## Task directions
Make an exact copy, from the records below, of the lines from the line containing "For each line below, return its bounding" to the line containing "Replacement of light", both lines included, excluding pictures.

## Dataset entries

####

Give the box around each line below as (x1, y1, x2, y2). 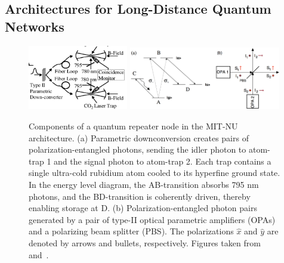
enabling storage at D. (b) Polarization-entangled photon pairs (29, 202, 257, 214)
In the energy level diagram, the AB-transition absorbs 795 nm (29, 178, 259, 191)
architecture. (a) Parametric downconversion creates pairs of (29, 131, 249, 144)
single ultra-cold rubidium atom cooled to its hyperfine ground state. (29, 166, 280, 179)
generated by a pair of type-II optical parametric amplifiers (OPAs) (29, 213, 276, 225)
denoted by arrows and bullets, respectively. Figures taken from (29, 237, 261, 249)
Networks (5, 17, 64, 35)
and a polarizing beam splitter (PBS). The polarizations (29, 225, 234, 237)
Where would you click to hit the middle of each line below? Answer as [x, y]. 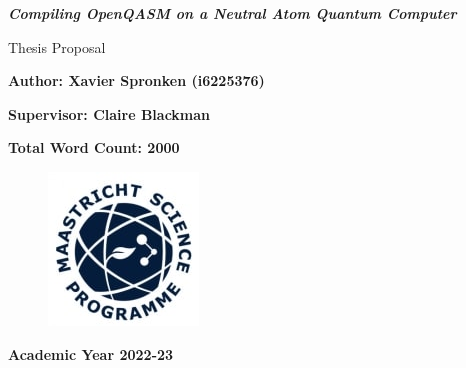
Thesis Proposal [57, 46]
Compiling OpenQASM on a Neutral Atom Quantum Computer [232, 13]
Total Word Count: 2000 [94, 147]
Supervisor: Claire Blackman [109, 113]
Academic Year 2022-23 [91, 353]
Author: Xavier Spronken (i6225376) [136, 80]
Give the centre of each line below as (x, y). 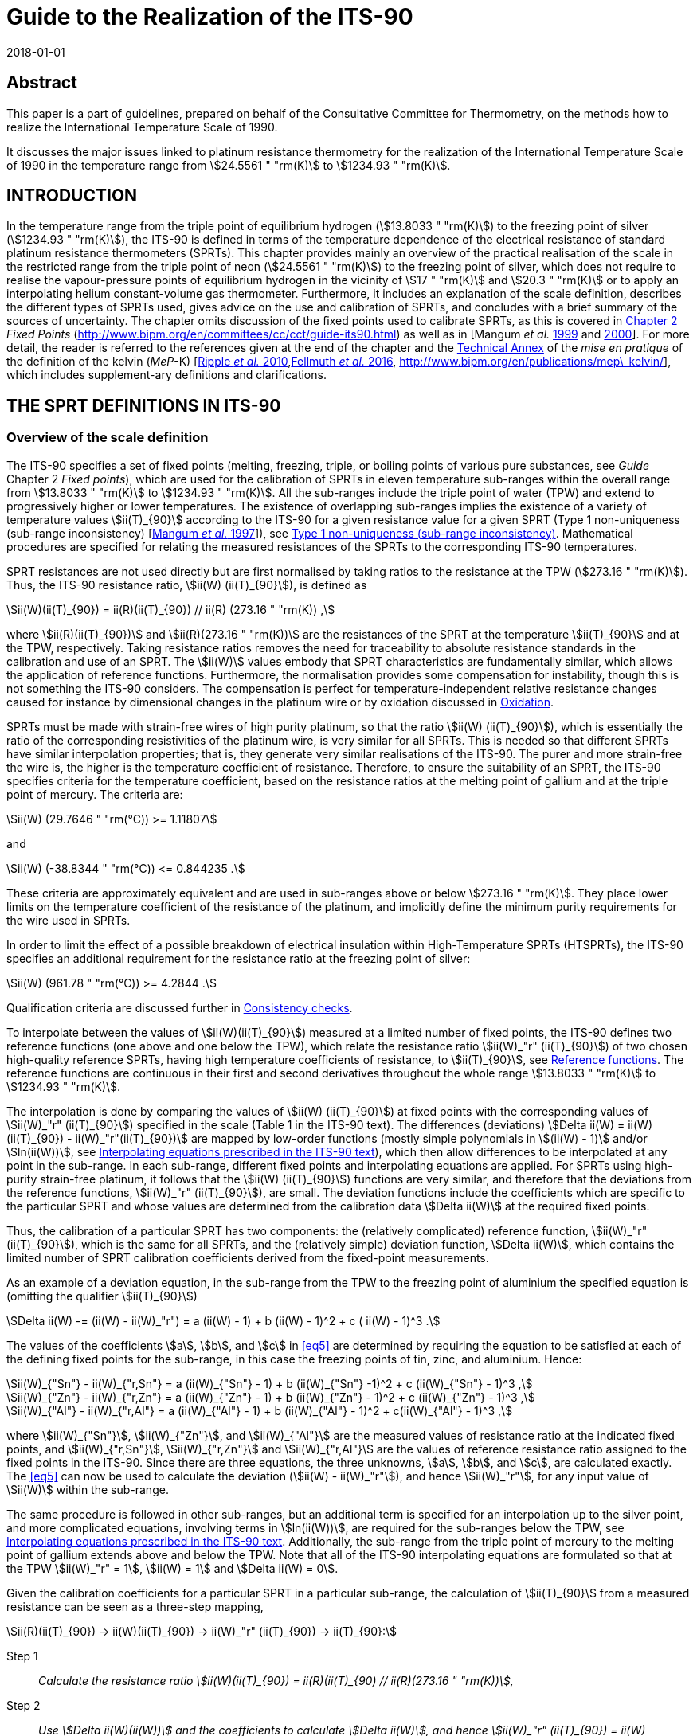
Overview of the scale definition (108, 438)
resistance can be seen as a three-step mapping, (135, 1606)
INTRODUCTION (72, 196)
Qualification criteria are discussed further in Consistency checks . (180, 1007)
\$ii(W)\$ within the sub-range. (88, 1489)
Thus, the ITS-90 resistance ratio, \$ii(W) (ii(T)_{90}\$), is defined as (187, 585)
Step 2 (23, 1705)
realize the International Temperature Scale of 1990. (142, 127)
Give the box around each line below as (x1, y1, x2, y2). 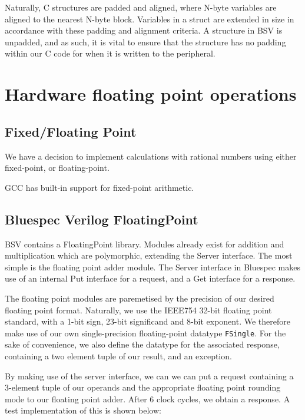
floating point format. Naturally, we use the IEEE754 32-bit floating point (5, 303, 272, 316)
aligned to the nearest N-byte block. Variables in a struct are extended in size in (5, 12, 294, 25)
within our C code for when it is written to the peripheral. (5, 47, 216, 59)
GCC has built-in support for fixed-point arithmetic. (5, 181, 194, 193)
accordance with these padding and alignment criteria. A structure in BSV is (5, 24, 283, 37)
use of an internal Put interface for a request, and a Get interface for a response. (5, 272, 296, 285)
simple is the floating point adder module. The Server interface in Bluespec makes (5, 260, 300, 273)
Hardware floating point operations (5, 82, 297, 106)
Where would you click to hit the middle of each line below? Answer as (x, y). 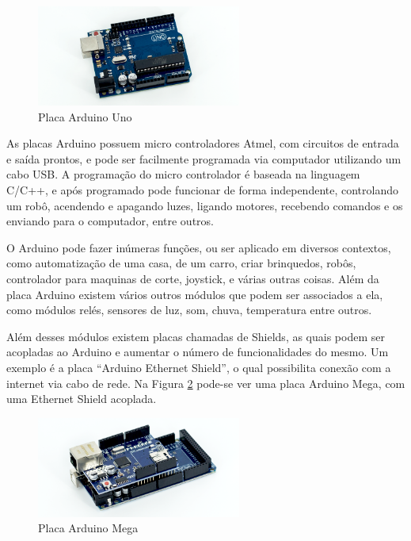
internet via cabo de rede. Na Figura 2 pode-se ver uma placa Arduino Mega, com (206, 383)
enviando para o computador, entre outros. (110, 221)
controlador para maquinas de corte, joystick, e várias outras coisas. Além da (193, 278)
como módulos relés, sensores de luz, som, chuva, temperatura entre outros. (189, 310)
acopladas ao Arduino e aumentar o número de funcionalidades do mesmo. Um (198, 352)
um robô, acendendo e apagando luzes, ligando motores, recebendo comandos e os (205, 205)
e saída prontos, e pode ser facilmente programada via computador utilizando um (204, 158)
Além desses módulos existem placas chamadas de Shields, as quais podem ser (196, 336)
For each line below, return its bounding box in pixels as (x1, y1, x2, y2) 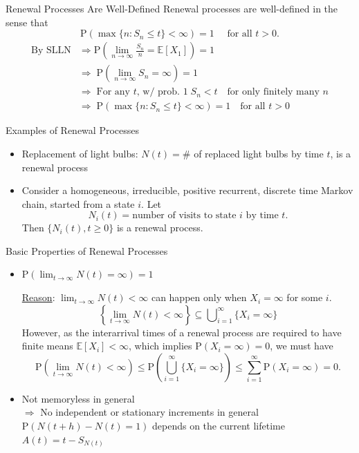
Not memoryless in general (21, 391, 135, 405)
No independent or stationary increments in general (40, 405, 259, 419)
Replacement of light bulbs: (21, 146, 138, 160)
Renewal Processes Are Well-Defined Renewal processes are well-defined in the (6, 1, 338, 15)
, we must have (270, 338, 333, 353)
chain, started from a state (21, 196, 135, 211)
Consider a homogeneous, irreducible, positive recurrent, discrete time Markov (21, 183, 353, 197)
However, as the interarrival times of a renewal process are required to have (21, 325, 342, 339)
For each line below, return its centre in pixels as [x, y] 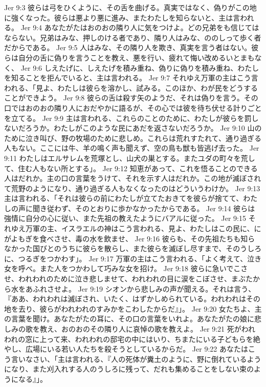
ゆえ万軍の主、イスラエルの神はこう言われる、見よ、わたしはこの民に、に [136, 228]
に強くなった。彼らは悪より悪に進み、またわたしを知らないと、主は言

####

## Your solution
For each line below, return its bounding box in pixels as (x1, y1, x2, y2) 
Not memoryless in general (21, 391, 135, 405)
No independent or stationary increments in general (40, 405, 259, 419)
Replacement of light bulbs: (21, 146, 138, 160)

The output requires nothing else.